1 and a half bananas, mashed

45g dark/light brown sugar

30g white/coconut sugar

30ml (25g) vegetable oil

1 tbsp vanilla bean paste, or sub with vanilla extract

60ml plant milk of choice (I like using oat or rice milk

145g (little more than a cup) plain flour, or use half spelt/whole wheat flour

1/2 tsp baking powder

1/2 tsp baking soda

pinch of salt

30g desiccated coconut

 

For the frosting:

130g butter

5g miso paste

150g icing sugar

handful of desiccated coconut

 

For the layering (optional):

a sliced banana

more desiccated coconut, the amount here is up to you

 

Directions

Grease an 8 or 9-inch springform pan and preheat your oven to 180C. In a large bowl, mix together the banana, sugars, milk, vegetable oil and vanilla paste/extract. In a separate, medium bowl, briefly whisk together the dry ingredients– flour, salt, coconut and leavening agents. Tip this into the wet mix and stir everything together until all is just about incorporated. Bake this in the oven for 25 minutes, or until a wooden skewer inserted comes out clean.

While the cake bakes, make the frosting by beating the butter and miso together with an electric whisk, then slowly add the icing sugar until you get a smooth and thick frosting with bits of miso strewn throughout. Add the coconut and mix briefly. Place the frosting in the fridge until ready to use.

Once the cake is totally cool, or about a half hour later, use the lip of a glass cup to stamp out circles in the cake. You will get about 4 circles, so two mini cakes.
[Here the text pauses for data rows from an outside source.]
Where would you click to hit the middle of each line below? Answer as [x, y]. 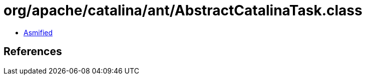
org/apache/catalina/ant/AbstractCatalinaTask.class [183, 10]
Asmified [38, 32]
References [33, 52]
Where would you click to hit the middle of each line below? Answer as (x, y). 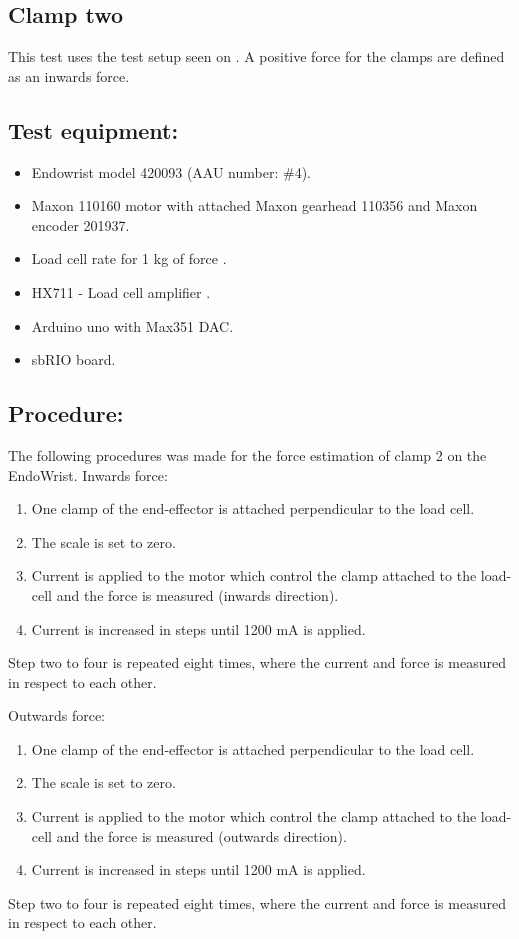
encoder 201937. (80, 224)
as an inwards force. (69, 75)
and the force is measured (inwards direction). (197, 594)
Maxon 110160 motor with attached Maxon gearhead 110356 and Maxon (254, 205)
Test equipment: (93, 129)
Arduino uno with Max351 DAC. (132, 325)
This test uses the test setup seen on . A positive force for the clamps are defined (256, 56)
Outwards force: (56, 715)

Once the cakes are stamped out, add a dollop of frosting onto one cake, then add a few banana coins and a sprinkling of desiccated coconut on top. Place the second layer on top, then frost the top and add more desiccated coconut to decorate. Alternatively, you can leave the cake as is and frost it right there and then, or just frost the 4 circles individually without layering them, to get 4 separate open-faced cakes. These cakes will last 3-4 days in an airtight container in the fridge. If you’re just making the cake by itself, you can store it at room temperature for the same amount of time and in the same way.